Inclusion and Diversity Talks: Reverend Nontombi Naomi Tutu
A conversation around how breaking bias requires acknowledging our own
As a network working for everywhere, everywhere, Visa has elevated our approach to make inclusion and diversity a business imperative. Over the past two years, Visa has been on a mission to promote active learning, dialogue and allyship to our global network.
Our global education series, Inclusion & Diversity Talks welcomes guest speakers for thought-provoking conversations that bring forward intersectional global experiences and points of view, helping us all take action to drive effective change for our people, communities and company.
Reverend Tutu Speaks to Visa Employees
The rise of race-related attacks over the last few years have drawn attention to the ways that bias can become dangerous. But bias can be subtle, too, and something many on the margins experience daily. To kick off Visa’s 2022 Inclusion & Diversity Talks series, Visa welcomed Reverend Nontombi Naomi Tutu, educator and race and gender activist for a candid conversation with EVP, General Counsel and Executive Committee Sponsor of the Visa Women’s Network, Julie Rottenberg. Reverend Tutu shared her thoughts with our global employee base about how racism and sexism present around the world, and ways we can work together to overcome them. Here are some highlights:
“In many ways, [racism and sexism] present the same everywhere: whether I am a Black woman living in apartheid South Africa, or studying in England, or living in this country, there is the same experience of having myself policed in a way that is very different from the way that a white man would experience it,” she said.
But there are ways that bias can show up differently around the world. “In apartheid South Africa, for example, African Americans were classified as honorary white. That made it clear to me that racism is not logical,” she added.
Bias can often manifest itself differently in the workplace, she says, based on different economic levels. For those who succeed in breaking down barriers and moving up the corporate ladder, the Reverend notes, it can feel like they’ve “made it” and are safe in that environment, but perhaps they can easily forget the ways in which they have had to fight. “Therefore, it's an opportunity to pull others along with you.”
But she urges those of privilege to ask themselves: “Do you recognize that you might have privilege, but that privilege actually still costs you as a human being?” Diverse experiences instead can be a “gift,” whether in the workplace or a social setting or on a political stage.
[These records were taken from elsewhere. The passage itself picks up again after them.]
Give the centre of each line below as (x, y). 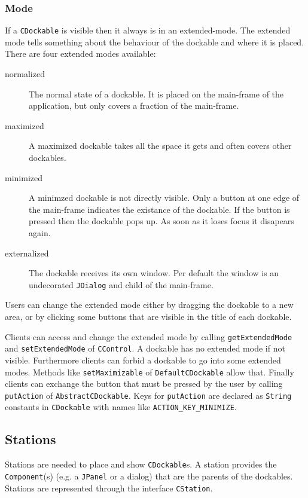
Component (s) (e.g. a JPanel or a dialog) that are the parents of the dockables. (149, 476)
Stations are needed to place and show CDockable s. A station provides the (141, 464)
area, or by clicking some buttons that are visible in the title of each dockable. (148, 317)
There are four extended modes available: (80, 54)
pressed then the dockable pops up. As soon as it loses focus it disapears (161, 221)
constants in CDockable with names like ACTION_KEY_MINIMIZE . (121, 407)
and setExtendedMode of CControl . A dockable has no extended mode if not (145, 348)
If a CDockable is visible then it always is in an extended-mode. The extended (148, 30)
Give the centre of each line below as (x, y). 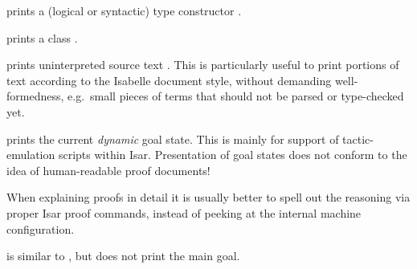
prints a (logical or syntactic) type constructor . (124, 10)
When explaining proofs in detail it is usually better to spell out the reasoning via (208, 197)
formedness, (35, 96)
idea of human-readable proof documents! (108, 170)
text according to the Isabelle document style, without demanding (169, 80)
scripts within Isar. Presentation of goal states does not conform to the (233, 155)
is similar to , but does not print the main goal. (123, 256)
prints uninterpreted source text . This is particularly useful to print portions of (203, 65)

“It is about acknowledging that I come into our conversation, our relationship, my workplace, with particular experiences. Because I am a Black woman, a first-generation immigrant and English is not my first language, so there are all of these things that I bring into any conversation, any relationship, that are gifts,” she added.
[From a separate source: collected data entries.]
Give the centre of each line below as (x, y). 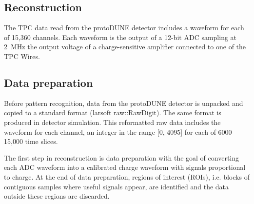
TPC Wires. (22, 56)
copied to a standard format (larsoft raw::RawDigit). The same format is (113, 112)
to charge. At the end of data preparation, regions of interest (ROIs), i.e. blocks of (127, 176)
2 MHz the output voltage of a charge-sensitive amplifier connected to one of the (125, 47)
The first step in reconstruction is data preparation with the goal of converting (122, 157)
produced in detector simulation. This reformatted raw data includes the (112, 122)
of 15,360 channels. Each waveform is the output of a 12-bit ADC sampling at (120, 37)
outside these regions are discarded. (57, 196)
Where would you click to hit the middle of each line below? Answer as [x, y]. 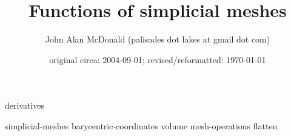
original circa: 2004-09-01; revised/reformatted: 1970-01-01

Reverend Tutu goes on to talk about an unexpected friendship that questioned her own bias, her personal experience as a global citizen of color, and her hope for the future for women and people of color everywhere.
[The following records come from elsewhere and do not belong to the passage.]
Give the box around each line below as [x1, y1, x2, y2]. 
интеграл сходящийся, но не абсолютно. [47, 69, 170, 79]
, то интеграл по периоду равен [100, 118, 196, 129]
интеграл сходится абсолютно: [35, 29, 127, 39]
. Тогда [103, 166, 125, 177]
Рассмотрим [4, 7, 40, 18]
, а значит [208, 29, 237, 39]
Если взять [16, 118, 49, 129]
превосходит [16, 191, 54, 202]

“I foresee a world where my daughters are safe to walk anywhere at any time dressed anyhow. I foresee a world where when my son leaves and drives from Tennessee to Kentucky, I am not a nervous wreck until I hear that he has arrived,” she said. “I foresee a day where mothers of Black sons will not have that concern. And so each time I speak up, I know that I am speaking up for myself, but I am also speaking up for my grandmothers and for my children and those who are coming after.”